Confounding is a bias that threatens the validity of causal inferences in a study. Rothman and Greenland defined confounding: “A confounding factor must not be affected by the exposure or disease. In particular, it cannot be an intermediate step in the causal pathway between the exposure and the disease.”
Controlling for confounders is particularly vital for observational studies, where subjects are not randomly assigned to different groups. A recent cross-sectional study of 4 major orthodontic journals reported that only 17% of the studies adjusted for confounders.
There are 3 principal methods for assessing confounders: traditional approach (also called standard approach), noncollapsibility approach, and causal diagrams through the use of directed acyclic graphs (DAGs).
In the traditional approach, a variable is a confounder if it is associated with the exposure (E), is an independent risk factor to the outcome (D), and is not on the causal pathway between E and D. The problem with this approach is that some variables meet these criteria, but they are not genuine confounders. This could confuse the association between E and D and introduce bias.
The noncollapsibility concept states that a confounder is identified when the crude or unadjusted estimate for the relationship between E and D is different from the estimate calculated after adjusting for potential confounders. This concept can also lead to inappropriate adjustment and invalid inferences, since the adjusted estimate is not always a less biased one than the unadjusted estimate. For instance, the change in estimate could still occur when an adjustment is implemented for a covariate that is not a confounder because it is on the causal pathway between E and D. This inappropriate adjustment is likely to result in overestimation or underestimation of the true association.
Selection bias is a systematic and nonrandom error that can occur when the methods of subject enrollment into a study or allocations to treatment groups are systematically different among the selected groups. An example of selection bias is when an investigator plans to study retrospectively the effectiveness of functional appliances in the treatment of adolescents with Class II Division 1 malocclusion. The investigator decides to include only successfully treated patients, thus introducing selection bias into the study.
The third approach to control for confounders is the use of causal diagrams or DAGs. DAGs are directed (1 direction), acyclic (no cycles, cannot go back in circle), and graphic (diagrammatic) representations of the causal relationship among variables in a model.
Both the traditional and noncollapsibility approaches depend only on statistical associations among variables with no attention to the background knowledge of the study subject. Failure to consider background knowledge can result in either incomplete adjustment for confounding or overadjustment by inclusion of unnecessary variables in the analysis.
Causal diagrams (DAGs) address the above limitations by combining statistical associations (quantitative approach) with the a priori subject-matter knowledge of the causal relationships among E, D, and the confounders (qualitative approach). DAGs provide a quick and simple visual representation of the structural associations at the design stage of a study, aid in determining which variables to adjust for, and distinguish a genuine confounder from nonconfounders.

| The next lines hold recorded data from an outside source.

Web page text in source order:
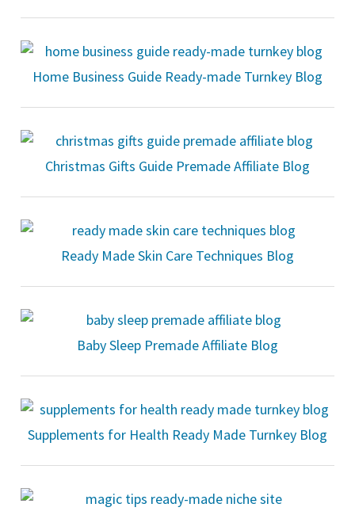
Home Business Guide Ready-made Turnkey Blog
Christmas Gifts Guide Premade Affiliate Blog
Ready Made Skin Care Techniques Blog
Baby Sleep Premade Affiliate Blog
Supplements for Health Ready Made Turnkey Blog

However, DAGs are still not very suitable to assess effect modifications (also known as statistical interactions among causes) and strengths of associations between variables (correlation coefficients), or for parametric structural modeling.
A DAG is a nonparametric structural method to identify potential confounders through the encoding of assumptions (subject-matter knowledge) about the causal effects in a study and the description of the associations and causations among variables in the form of a graph. DAG is nonparametric, because it does not specify how the relationships among variables should be estimated or the probability distribution of the variables; a DAG presents these relationships in a graphic way instead.
A DAG consists of 3 main elements: nodes (variables), directed arrows (also called edges) connecting the nodes to represent the temporal relationship between the variables (arrows move in 1 direction, from left to right only, since the future cannot cause the past); and the researcher’s subject-matter knowledge about the causal relationships among the variables drawn in the DAG.
Basic DAG terminology
In this example, we want to investigate the effects of full fixed orthodontic appliances (intervention) on the occurrence of labial gingival recession (outcome) in a case-control study. The cases are patients who have labial gingival recession (outcome), and the controls are those who do not have recession (outcome), whereas the exposure is full fixed orthodontic treatment vs no orthodontic treatment.
The first step is to identify the variables of interest. From the above example, we identified 4 binary variables. “OT” denotes the exposure of interest: full fixed orthodontic appliance treatment; “GLR” denotes the outcome: gingival labial recession; “C” is the confounder: which in this study is patient’s age; and “S” stands for selection bias: bias during the selection process into the case or control group.
The second step is to draw a DAG to model the causal assumptions presented (DAGitty software was used in this example [ www.dagitty.net/ ], but other software programs are also available). We now explain the key concepts behind DAGs using our example.
In Figure 1 , the omission of an arrow connecting the exposure “OT” to the disease “GLR” indicates that the probability of developing the disease is the same in the treated and untreated patients. In other words, “OT” does not have a causal association with “GLR,” and the 2 variables are independent.